Mardi 1 octobre 2002, 16 h 00

Le trois-mâts Belem entré en collision avec un chalutier franco-espagnol.

LORIENT (AFP) - Le trois-mâts Belem, dernier survivant français des grands voiliers marchands, est entré en collision lundi soir avec un chalutier immatriculé à Bayonne au nord-ouest de l’Ile de Groix (Morbihan).

L’accident n’a fait aucun blessé.

Vers 22 h 30 lundi soir, le Belem a fait savoir au Centre Régional Opérationnel de Surveillance et de Sauvetage qu’un chalutier l’avait percuté à l’avant, provoquant des dégâts matériels qui ne mettaient pas en danger la flottabilité de l’embarcation mais supposaient un retour au moteur au port de Lorient (Morbihan).

Le Thetys [orthographe exacte Tethys], qui a pris la fuite dans un premier temps, a été rapidement identifié puis enjoint par une navette des Affaires maritimes et le CROSS Etel de rejoindre également le port de Lorient (Morbihan). Il souffre également de dégâts matériels sans incidence sur la flottabilité à l’avant.
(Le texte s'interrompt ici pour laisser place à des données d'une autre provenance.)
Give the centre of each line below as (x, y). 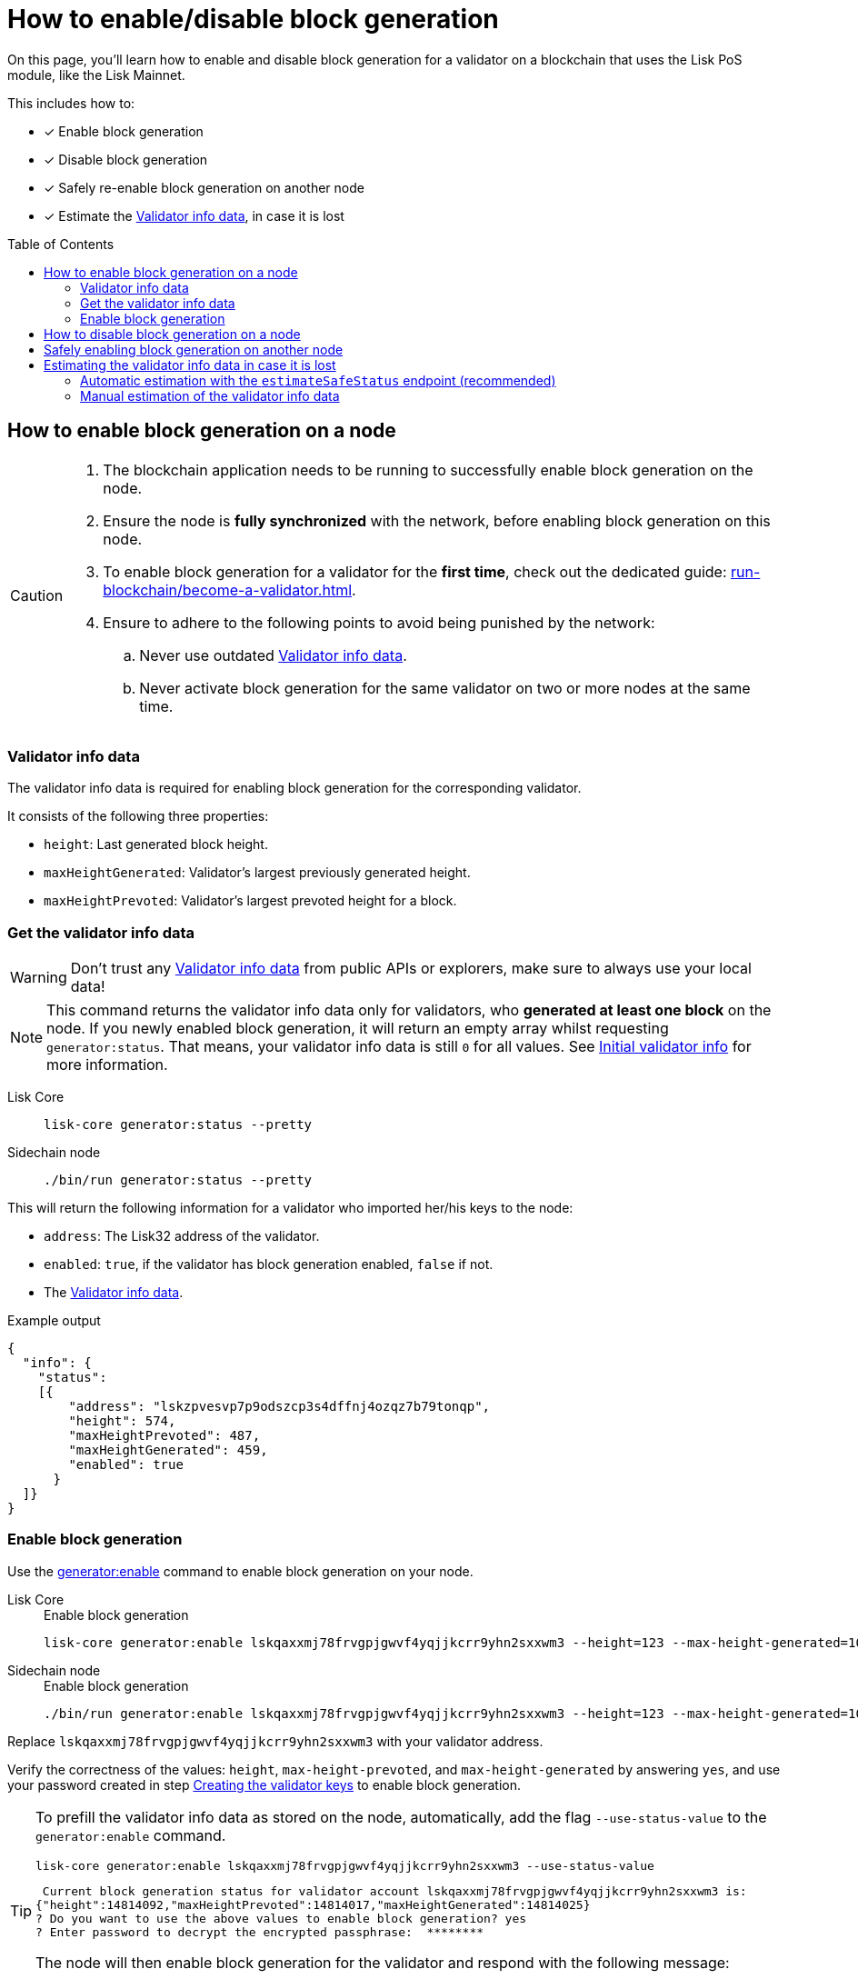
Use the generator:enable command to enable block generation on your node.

Son équipage, composé de 7 personnes, des Espagnols et des Français, était toujours interrogé à 15 h 30 mardi par les gendarmes maritimes, a-t-on appris auprès de ces derniers. L’équipage du Belem, ainsi que les témoins de la scène étaient également en cours d’audition.

Selon les gendarmes, rien ne permet encore de dire qui était en faute, l’accrochage relevant “d’un accident de la circulation”.

Le Belem avait quitté Lorient lundi matin avec 16 membres d’équipage et 45 passagers à bord pour un stage de quatre jours d’initiation à la navigation à la voile.

Le bateau, qui souffre d’un enfoncement de la coque, est rentré vers minuit au port de Lorient où il se trouvait toujours mardi après-midi. Les passagers étaient toujours à bord, selon les gendarmes maritimes.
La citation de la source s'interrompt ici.